As scholarly communication and science has changed, so too has the ecosystem. We are no longer simply trying to aspire to being the trees that provide the root system of science, we are also trying to spread and have an impact outside our forests. I feel like we are  now flowering trees, making pollen that can be carried away to the farthest fields with hopes of having an impact on our surroundings. We have evolved to make use of the technologies that have become a part of our world, to attract the attention of others so that they can carry our pollen away. A large part of this new technology and ecosystem is the internet, specifically social media and other online sources of information. Social media users are the bees that we need to spread our pollen, our information, outside of our isolated forests. What the bees are doing with this information, we don’t yet know.  But what we do know is that they can spread it faster and farther than ever before.

Through my work I hope we can figure out where our information is being spread and what kinds of impact we are having on society.

It. Is. Done.

I have finally finished my Ph.D. Yay. I graduated from the School of Informatics and Computing,  Indiana University, Bloomington at the end of July, 2015.

After seven years of contemplating social structures, norms, behaviors, communication, and the ways in which people use the affordances of social media, I was able to successfully defend my thesis in front of four of my peers and a handful of students in May, 2015 and make the required minor revisions and formatting changes to submit the final version of the document to the graduate school at the beginning of July, 2015.

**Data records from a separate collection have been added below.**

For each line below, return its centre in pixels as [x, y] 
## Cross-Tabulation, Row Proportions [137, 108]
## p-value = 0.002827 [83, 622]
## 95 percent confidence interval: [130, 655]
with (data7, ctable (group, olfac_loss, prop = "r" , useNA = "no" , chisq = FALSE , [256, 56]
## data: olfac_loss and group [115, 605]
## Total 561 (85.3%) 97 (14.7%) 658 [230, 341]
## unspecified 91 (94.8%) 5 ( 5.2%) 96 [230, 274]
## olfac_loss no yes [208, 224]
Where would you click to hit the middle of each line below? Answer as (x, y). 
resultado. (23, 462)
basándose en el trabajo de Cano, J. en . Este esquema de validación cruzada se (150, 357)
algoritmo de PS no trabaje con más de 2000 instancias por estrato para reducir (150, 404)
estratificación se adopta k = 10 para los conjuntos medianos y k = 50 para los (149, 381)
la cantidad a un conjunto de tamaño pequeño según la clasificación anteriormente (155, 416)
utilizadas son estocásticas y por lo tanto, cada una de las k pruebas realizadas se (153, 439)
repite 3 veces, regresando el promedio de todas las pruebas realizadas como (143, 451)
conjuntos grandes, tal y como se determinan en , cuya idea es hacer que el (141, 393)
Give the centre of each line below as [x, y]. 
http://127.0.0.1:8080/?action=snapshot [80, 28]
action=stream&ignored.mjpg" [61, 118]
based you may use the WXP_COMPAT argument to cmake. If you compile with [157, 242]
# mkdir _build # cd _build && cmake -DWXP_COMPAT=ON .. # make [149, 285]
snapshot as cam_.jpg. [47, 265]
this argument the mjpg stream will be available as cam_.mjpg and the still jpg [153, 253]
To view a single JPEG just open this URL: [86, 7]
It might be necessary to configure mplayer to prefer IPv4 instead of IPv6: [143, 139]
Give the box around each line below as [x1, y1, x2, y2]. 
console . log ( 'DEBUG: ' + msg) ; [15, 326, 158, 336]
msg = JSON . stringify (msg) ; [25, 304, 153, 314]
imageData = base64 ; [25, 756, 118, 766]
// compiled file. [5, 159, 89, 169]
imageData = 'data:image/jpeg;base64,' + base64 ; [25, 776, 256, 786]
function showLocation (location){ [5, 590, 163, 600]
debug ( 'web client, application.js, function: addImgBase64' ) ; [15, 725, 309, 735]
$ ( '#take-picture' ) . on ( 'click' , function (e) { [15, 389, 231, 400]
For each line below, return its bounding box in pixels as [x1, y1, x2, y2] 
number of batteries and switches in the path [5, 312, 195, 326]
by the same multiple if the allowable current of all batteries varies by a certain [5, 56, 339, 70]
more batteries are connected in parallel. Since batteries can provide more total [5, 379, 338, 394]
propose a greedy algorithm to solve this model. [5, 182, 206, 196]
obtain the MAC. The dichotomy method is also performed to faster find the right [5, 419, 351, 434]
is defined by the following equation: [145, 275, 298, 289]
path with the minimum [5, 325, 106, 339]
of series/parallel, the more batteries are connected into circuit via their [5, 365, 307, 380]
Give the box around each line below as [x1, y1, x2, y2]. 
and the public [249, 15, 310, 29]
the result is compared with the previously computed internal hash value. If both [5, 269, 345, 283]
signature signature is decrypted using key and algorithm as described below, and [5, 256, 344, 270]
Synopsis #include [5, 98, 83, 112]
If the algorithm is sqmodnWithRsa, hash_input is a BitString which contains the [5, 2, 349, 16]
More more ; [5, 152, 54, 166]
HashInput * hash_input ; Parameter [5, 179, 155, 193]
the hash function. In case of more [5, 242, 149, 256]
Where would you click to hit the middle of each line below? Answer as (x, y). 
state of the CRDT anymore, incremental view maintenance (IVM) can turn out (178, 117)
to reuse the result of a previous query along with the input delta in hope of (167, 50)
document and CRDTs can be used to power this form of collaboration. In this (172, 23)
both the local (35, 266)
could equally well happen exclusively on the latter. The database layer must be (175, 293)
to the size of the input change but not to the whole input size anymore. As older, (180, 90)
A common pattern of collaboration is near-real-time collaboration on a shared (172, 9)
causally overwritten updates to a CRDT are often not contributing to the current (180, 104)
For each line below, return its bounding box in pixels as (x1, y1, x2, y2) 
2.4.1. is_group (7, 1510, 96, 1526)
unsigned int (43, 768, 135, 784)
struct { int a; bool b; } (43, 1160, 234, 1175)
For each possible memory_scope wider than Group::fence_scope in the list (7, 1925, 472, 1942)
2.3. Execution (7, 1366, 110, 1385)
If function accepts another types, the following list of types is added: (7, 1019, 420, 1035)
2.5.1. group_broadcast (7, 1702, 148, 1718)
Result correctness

It has been a long, rewarding journey and I am happy that I completed it. I have been able to travel around the world, move to two countries, and meet some extraordinary scholars, travelers, and neighbors. It’s been quite an adventure, one which I hope continues as I progress in my career as an academic. Thank you to everyone for the support and love throughout this process.

I’m now in Finland working with great scholars and looking to improve my abilities as a scholar, researcher, teacher, and coworker.


Scholarly Communication, ‘Altmetrics’, and Social Theory

In a recent book chapter (that is currently under review), my colleagues and I discuss the application of citation theories and social theories to popular media and social media metrics (so-called altmetrics) being collected by sites like,, and Plum Analytics. These metrics are being used by organizations such as libraries, publishers, universities, and others to measure scholarly impact. It is an interesting area of research in that it helps us understand how scholarly work is being consumed and disseminated in social media (and thus presumably to an audience outside of the academy).

I come to this research having dabbled in many different areas of studies beginning with neuropsychology (as an undergraduate), human-computer interaction, information architecture, and web design (as a master’s student), and finally social informatics (at the beginning of my Ph.D.), digital humanities (middle of Ph.D.), and scholarly communication and sociology (thesis work). I believe this indirect path has allowed me to consider research questions from different perspectives and allows me to apply various theoretical and methodological lenses to the same problem (as is the case for many Information Science graduates). It’s also a path that has allowed me to contribute to the data collection aspect of this work, as I’ve written several programs that have assisted in the collection and storage of huge amounts of data (hundreds of millions of tweets, publication records, etc.) on scholarly (and other) activities. These experiences have allowed me to contribute to the book chapter mentioned above, several articles and presentations, and continues to allow me to contribute to understanding scholarly communication in social and popular media venues.

I’m looking forward to finalizing my thesis and to continue to examine these social and scholarly communication issues in my current research position at UdeM and in a permanent faculty position with future colleagues.